/* Void Main's man pages */
{ phpMan } else { main(); }
CREATE INDEX(7) SQL Commands CREATE INDEX(7)
NAME
CREATE INDEX - define a new index
SYNOPSIS
CREATE [ UNIQUE ] INDEX [ CONCURRENTLY ] name ON table [ USING method ]
( { column | ( expression ) } [ opclass ] [ ASC | DESC ] [ NULLS { FIRST | LAST } ] [, ...] )
[ WITH ( storage_parameter = value [, ... ] ) ]
[ TABLESPACE tablespace ]
[ WHERE predicate ]
DESCRIPTION
CREATE INDEX constructs an index named name on the specified table. Indexes are primarily used to enhance database per-
formance (though inappropriate use can result in slower performance).
The key field(s) for the index are specified as column names, or alternatively as expressions written in parentheses.
Multiple fields can be specified if the index method supports multicolumn indexes.
An index field can be an expression computed from the values of one or more columns of the table row. This feature can be
used to obtain fast access to data based on some transformation of the basic data. For example, an index computed on
upper(col) would allow the clause WHERE upper(col) = 'JIM' to use an index.

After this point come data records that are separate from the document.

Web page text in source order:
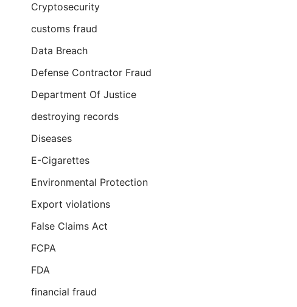
Cryptosecurity
customs fraud
Data Breach
Defense Contractor Fraud
Department Of Justice
destroying records
Diseases
E-Cigarettes
Environmental Protection
Export violations
False Claims Act
FCPA
FDA
financial fraud
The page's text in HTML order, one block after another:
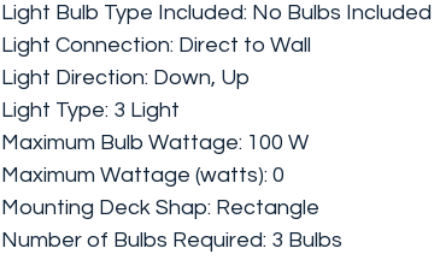
Light Bulb Type Included: No Bulbs Included
Light Connection: Direct to Wall
Light Direction: Down, Up
Light Type: 3 Light
Maximum Bulb Wattage: 100 W
Maximum Wattage (watts): 0
Mounting Deck Shap: Rectangle
Number of Bulbs Required: 3 Bulbs
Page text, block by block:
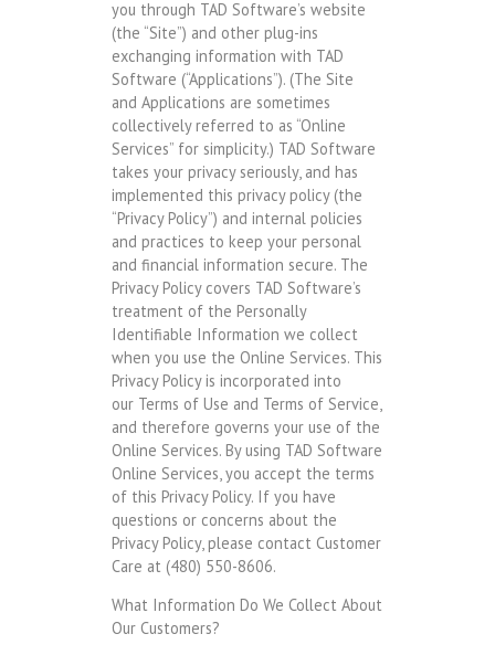
you through TAD Software’s website
(the “Site”) and other plug-ins
exchanging information with TAD
Software (“Applications”). (The Site
and Applications are sometimes
collectively referred to as “Online
Services” for simplicity.) TAD Software
takes your privacy seriously, and has
implemented this privacy policy (the
“Privacy Policy”) and internal policies
and practices to keep your personal
and financial information secure. The
Privacy Policy covers TAD Software’s
treatment of the Personally
Identifiable Information we collect
when you use the Online Services. This
Privacy Policy is incorporated into
our Terms of Use and Terms of Service,
and therefore governs your use of the
Online Services. By using TAD Software
Online Services, you accept the terms
of this Privacy Policy. If you have
questions or concerns about the
Privacy Policy, please contact Customer
Care at (480) 550-8606.
What Information Do We Collect About
Our Customers?
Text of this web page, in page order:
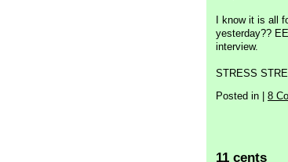
I know it is all
yesterday??
interview.
STRESS
Posted in
8
11 cents
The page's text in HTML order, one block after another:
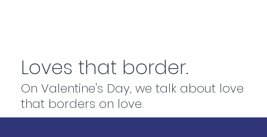
Loves that border.
On Valentine's Day, we talk about love
that borders on love.
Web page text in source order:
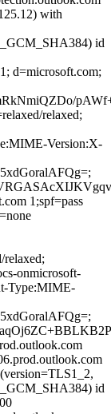
with
id
d=microsoft.com;
relaxed;
Version:X-
1;spf=pass
relaxed;
onmicrosoft-
Type:MIME-
id
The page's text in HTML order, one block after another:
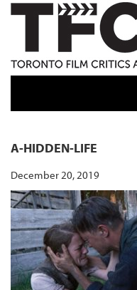
TFCA: TORONTO FILM
A-HIDDEN-LIFE
December 20, 2019
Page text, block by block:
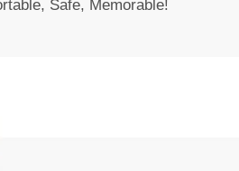
Safe, Memorable!
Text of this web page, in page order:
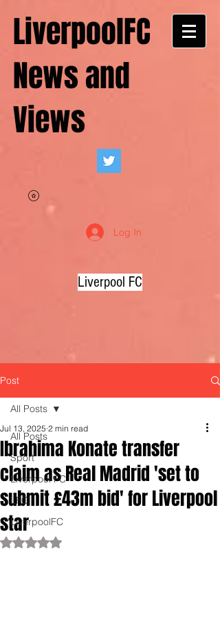
LiverpoolFC
News and
Views
Log In
Liverpool FC
Post
All Posts
Sport
Liverpool FC
LFC
LiverpoolFC
All Posts
Ibrahima Konate transfer
claim as Real Madrid 'set to
submit £43m bid' for Liverpool
star
Jul 13, 2025 2 min read
Rated NaN out of 5 stars.
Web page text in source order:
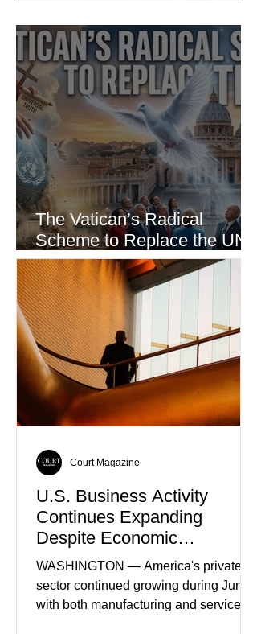
The Vatican’s Radical
Scheme to Replace the UN
as the World’s Only Voice of
Truth
U.S. Business Activity
Continues Expanding
Despite Economic
Headwinds
WASHINGTON — America's private
sector continued growing during June,
with both manufacturing and service
Court Magazine
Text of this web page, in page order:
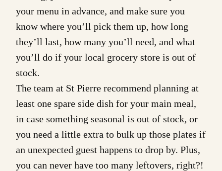
your menu in advance, and make sure you
know where you’ll pick them up, how long
they’ll last, how many you’ll need, and what
you’ll do if your local grocery store is out of
stock.
The team at St Pierre recommend planning at
least one spare side dish for your main meal,
in case something seasonal is out of stock, or
you need a little extra to bulk up those plates if
an unexpected guest happens to drop by. Plus,
you can never have too many leftovers, right?!
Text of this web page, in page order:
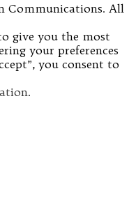
Communications. All
give you the most
your preferences
you consent to
.
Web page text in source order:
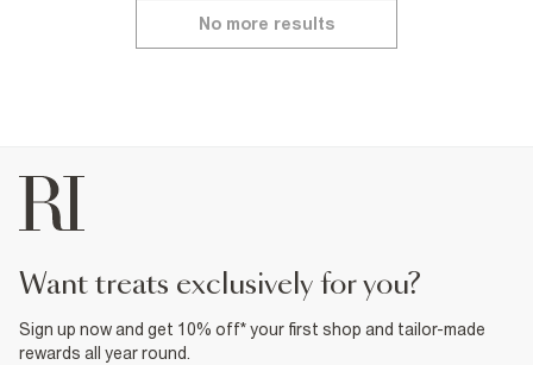
No more results
want treats exclusively for you?
Sign up now and get 10% off* your first shop and tailor-made
rewards all year round.
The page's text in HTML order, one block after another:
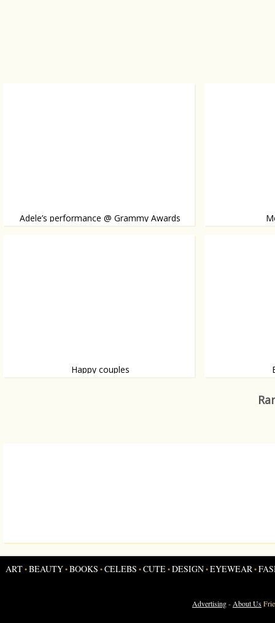
Adele’s performance @ Grammy Awards
Happy couples
ART•BEAUTY•BOOKS •CELEBS •CUTE•DESIGN•EYEWEAR •
Advertising- About Us
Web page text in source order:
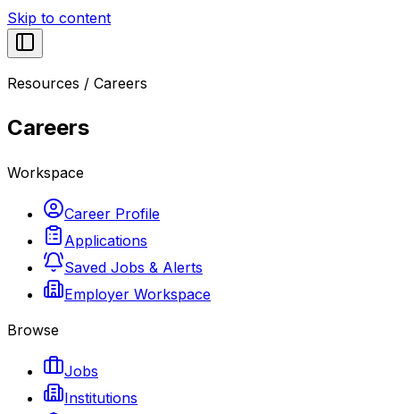
Skip to content
Resources / Careers
Careers
Workspace
Career Profile
Applications
Saved Jobs & Alerts
Employer Workspace
Browse
Jobs
Institutions
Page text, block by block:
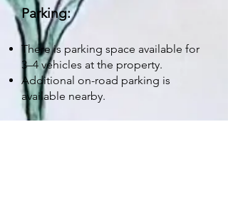
Parking:
There is parking space available for
3–4 vehicles at the property.
Additional on-road parking is
available nearby.
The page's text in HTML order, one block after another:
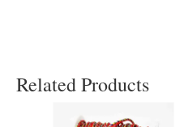
Related Products
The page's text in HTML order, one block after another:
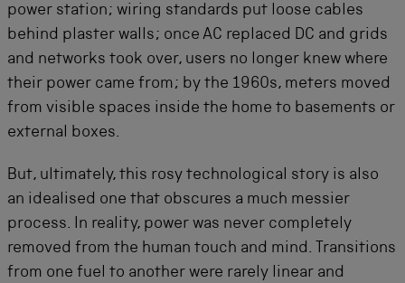
power station; wiring standards put loose cables
behind plaster walls; once AC replaced DC and grids
and networks took over, users no longer knew where
their power came from; by the 1960s, meters moved
from visible spaces inside the home to basements or
external boxes.
But, ultimately, this rosy technological story is also
an idealised one that obscures a much messier
process. In reality, power was never completely
removed from the human touch and mind. Transitions
from one fuel to another were rarely linear and
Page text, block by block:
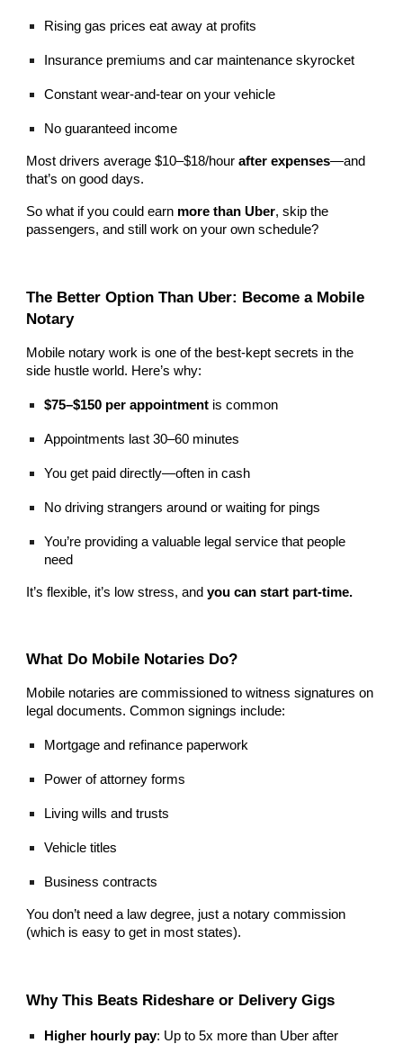
Rising gas prices eat away at profits
Insurance premiums and car maintenance skyrocket
Constant wear-and-tear on your vehicle
No guaranteed income
Most drivers average $10–$18/hourafter expenses—and
that’s on good days.
So what if you could earn more than Uber, skip the
passengers, and still work on your own schedule?
The Better Option Than Uber: Become a Mobile
Notary
Mobile notary work is one of the best-kept secrets in the
side hustle world. Here’s why:
$75–$150 per appointment is common
Appointments last 30–60 minutes
You get paid directly—often in cash
No driving strangers around or waiting for pings
You’re providing a valuable legal service that people
need
It’s flexible, it’s low stress, andyou can start part-time.
What Do Mobile Notaries Do?
Mobile notaries are commissioned to witness signatures on
legal documents. Common signings include:
Mortgage and refinance paperwork
Power of attorney forms
Living wills and trusts
Vehicle titles
Business contracts
You don’t need a law degree, just a notary commission
(which is easy to get in most states).
Why This Beats Rideshare or Delivery Gigs
Higher hourly pay: Up to 5x more than Uber after
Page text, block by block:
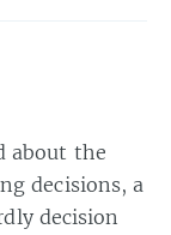
about the
decisions, a
decision
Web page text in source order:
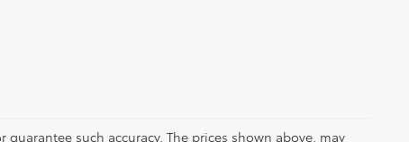
such accuracy. The prices shown above, may
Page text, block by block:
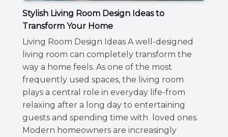
Stylish Living Room Design Ideas to
Transform Your Home
Living Room Design Ideas A well-designed
living room can completely transform the
way a home feels. As one of the most
frequently used spaces, the living room
plays a central role in everyday life-from
relaxing after a long day to entertaining
guests and spending time with loved ones.
Modern homeowners are increasingly
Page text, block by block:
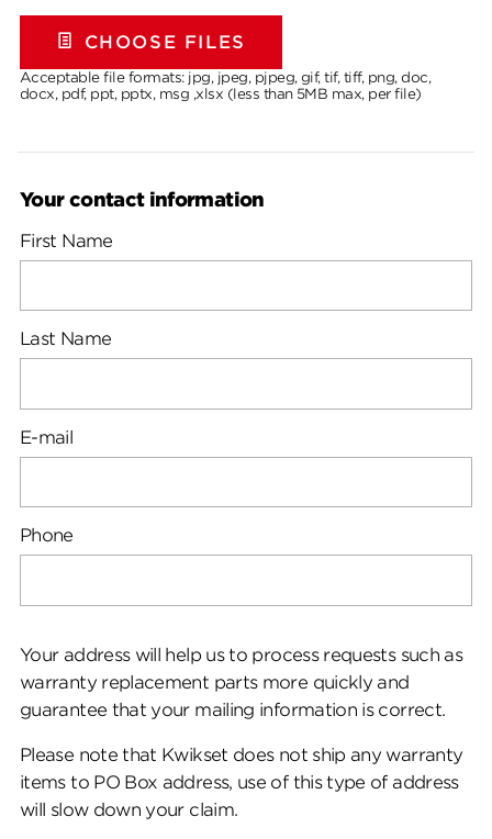
CHOOSE FILES
Acceptable file formats: jpg, jpeg, pjpeg, gif, tif, tiff, png, doc,
docx, pdf, ppt, pptx, msg ,xlsx (less than 5MB max, per file)
Your contact information
First Name
Last Name
E-mail
Phone
Your address will help us to process requests such as
warranty replacement parts more quickly and
guarantee that your mailing information is correct.
Please note that Kwikset does not ship any warranty
items to PO Box address, use of this type of address
will slow down your claim.
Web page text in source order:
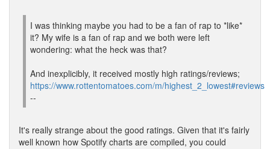
I was thinking maybe you had to be a fan of rap to *like*
it? My wife is a fan of rap and we both were left
wondering: what the heck was that?
And inexplicibly, it received mostly high ratings/reviews;
https://www.rottentomatoes.com/m/highest_2_lowest#reviews
--
It's really strange about the good ratings. Given that it's fairly
well known how Spotify charts are compiled, you could
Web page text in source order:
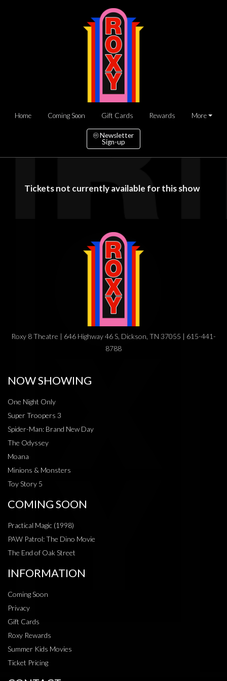
Home Coming Soon Gift Cards Rewards More
Newsletter
Sign-up
Tickets not currently available for this show
Roxy 8 Theatre | 646 Highway 46 S, Dickson, TN 37055 | 615-441-
8788
NOW SHOWING
One Night Only
Super Troopers 3
Spider-Man: Brand New Day
The Odyssey
Moana
Minions & Monsters
Toy Story 5
COMING SOON
Practical Magic (1998)
PAW Patrol: The Dino Movie
The End of Oak Street
INFORMATION
Coming Soon
Privacy
Gift Cards
Roxy Rewards
Summer Kids Movies
Ticket Pricing
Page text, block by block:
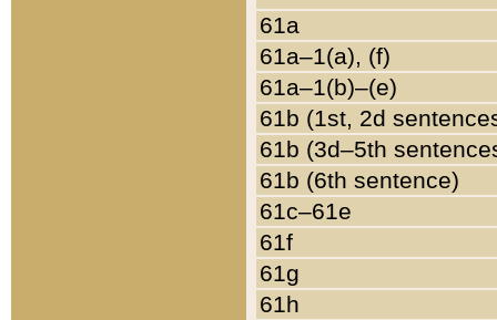
61a
61a–1(a), (f)
61a–1(b)–(e)
61b (1st, 2d
61b (3d–5th
61b (6th sentence)
61c–61e
61f
61g
61h
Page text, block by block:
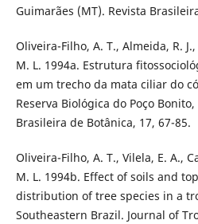
Guimarães (MT). Revista
Oliveira-Filho, A. T., Almeida, R.
M. L. 1994a. Estrutura
em um trecho da mata ciliar do
Reserva Biológica do Poço
Brasileira de Botânica, 17, 67-85.
Oliveira-Filho, A. T., Vilela, E. A.,
M. L. 1994b. Effect of soils and
distribution of tree species in a
Southeastern Brazil. Journal of
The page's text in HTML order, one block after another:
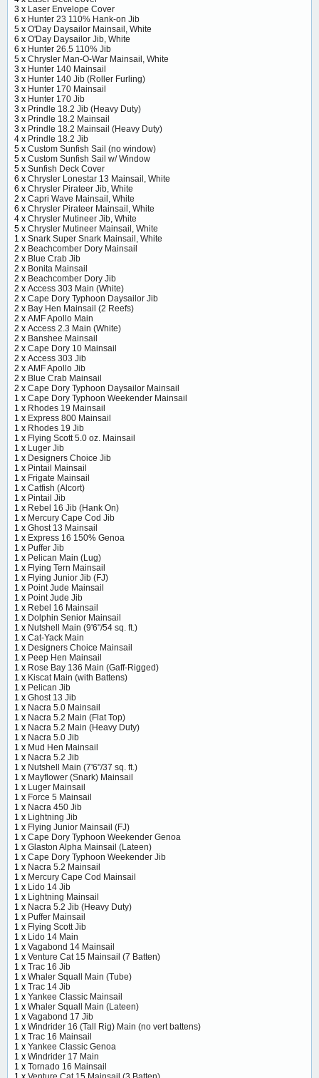
3 x Laser Envelope Cover
6 x Hunter 23 110% Hank-on Jib
5 x O'Day Daysailor Mainsail, White
6 x O'Day Daysailor Jib, White
6 x Hunter 26.5 110% Jib
5 x Chrysler Man-O-War Mainsail, White
3 x Hunter 140 Mainsail
3 x Hunter 140 Jib (Roller Furling)
3 x Hunter 170 Mainsail
3 x Hunter 170 Jib
3 x Prindle 18.2 Jib (Heavy Duty)
3 x Prindle 18.2 Mainsail
3 x Prindle 18.2 Mainsail (Heavy Duty)
4 x Prindle 18.2 Jib
5 x Custom Sunfish Sail (no window)
5 x Custom Sunfish Sail w/ Window
5 x Sunfish Deck Cover
6 x Chrysler Lonestar 13 Mainsail, White
6 x Chrysler Pirateer Jib, White
2 x Capri Wave Mainsail, White
6 x Chrysler Pirateer Mainsail, White
4 x Chrysler Mutineer Jib, White
5 x Chrysler Mutineer Mainsail, White
1 x Snark Super Snark Mainsail, White
2 x Beachcomber Dory Mainsail
2 x Blue Crab Jib
2 x Bonita Mainsail
2 x Beachcomber Dory Jib
2 x Access 303 Main (White)
2 x Cape Dory Typhoon Daysailor Jib
2 x Bay Hen Mainsail (2 Reefs)
2 x AMF Apollo Main
2 x Access 2.3 Main (White)
2 x Banshee Mainsail
2 x Cape Dory 10 Mainsail
2 x Access 303 Jib
2 x AMF Apollo Jib
2 x Blue Crab Mainsail
2 x Cape Dory Typhoon Daysailor Mainsail
1 x Cape Dory Typhoon Weekender Mainsail
1 x Rhodes 19 Mainsail
1 x Express 800 Mainsail
1 x Rhodes 19 Jib
1 x Flying Scott 5.0 oz. Mainsail
1 x Luger Jib
1 x Designers Choice Jib
1 x Pintail Mainsail
1 x Frigate Mainsail
1 x Catfish (Alcort)
1 x Pintail Jib
1 x Rebel 16 Jib (Hank On)
1 x Mercury Cape Cod Jib
1 x Ghost 13 Mainsail
1 x Express 16 150% Genoa
1 x Puffer Jib
1 x Pelican Main (Lug)
1 x Flying Tern Mainsail
1 x Flying Junior Jib (FJ)
1 x Point Jude Mainsail
1 x Point Jude Jib
1 x Rebel 16 Mainsail
1 x Dolphin Senior Mainsail
1 x Nutshell Main (9'6"/54 sq. ft.)
1 x Cat-Yack Main
1 x Designers Choice Mainsail
1 x Peep Hen Mainsail
1 x Rose Bay 136 Main (Gaff-Rigged)
1 x Kiscat Main (with Battens)
1 x Pelican Jib
1 x Ghost 13 Jib
1 x Nacra 5.0 Mainsail
1 x Nacra 5.2 Main (Flat Top)
1 x Nacra 5.2 Main (Heavy Duty)
1 x Nacra 5.0 Jib
1 x Mud Hen Mainsail
1 x Nacra 5.2 Jib
1 x Nutshell Main (7'6"/37 sq. ft.)
1 x Mayflower (Snark) Mainsail
1 x Luger Mainsail
1 x Force 5 Mainsail
1 x Nacra 450 Jib
1 x Lightning Jib
1 x Flying Junior Mainsail (FJ)
1 x Cape Dory Typhoon Weekender Genoa
1 x Glaston Alpha Mainsail (Lateen)
1 x Cape Dory Typhoon Weekender Jib
1 x Nacra 5.2 Mainsail
1 x Mercury Cape Cod Mainsail
1 x Lido 14 Jib
1 x Lightning Mainsail
1 x Nacra 5.2 Jib (Heavy Duty)
1 x Puffer Mainsail
1 x Flying Scott Jib
1 x Lido 14 Main
1 x Vagabond 14 Mainsail
1 x Venture Cat 15 Mainsail (7 Batten)
1 x Trac 16 Jib
1 x Whaler Squall Main (Tube)
1 x Trac 14 Jib
1 x Yankee Classic Mainsail
1 x Whaler Squall Main (Lateen)
1 x Vagabond 17 Jib
1 x Windrider 16 (Tall Rig) Main (no vert battens)
1 x Trac 16 Mainsail
1 x Yankee Classic Genoa
1 x Windrider 17 Main
1 x Tornado 16 Mainsail
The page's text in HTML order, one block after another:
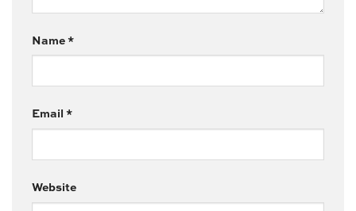
Name *
Email *
Website
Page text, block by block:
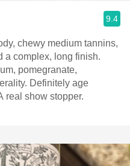
9.4
chewy medium tannins,
a complex, long finish.
pomegranate,
Definitely age
real show stopper.
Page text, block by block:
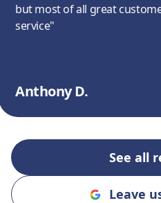
but most of all great
service"
Anthony D.
See all
Leave

PostgreSQL provides the index methods B-tree, hash, GiST, and GIN. Users can also define their own index methods, but
that is fairly complicated.
When the WHERE clause is present, a partial index is created. A partial index is an index that contains entries for only
a portion of a table, usually a portion that is more useful for indexing than the rest of the table. For example, if you
have a table that contains both billed and unbilled orders where the unbilled orders take up a small fraction of the
total table and yet that is an often used section, you can improve performance by creating an index on just that portion.
Another possible application is to use WHERE with UNIQUE to enforce uniqueness over a subset of a table. See in the docu-
mentation for more discussion.
The expression used in the WHERE clause can refer only to columns of the underlying table, but it can use all columns,
not just the ones being indexed. Presently, subqueries and aggregate expressions are also forbidden in WHERE. The same
restrictions apply to index fields that are expressions.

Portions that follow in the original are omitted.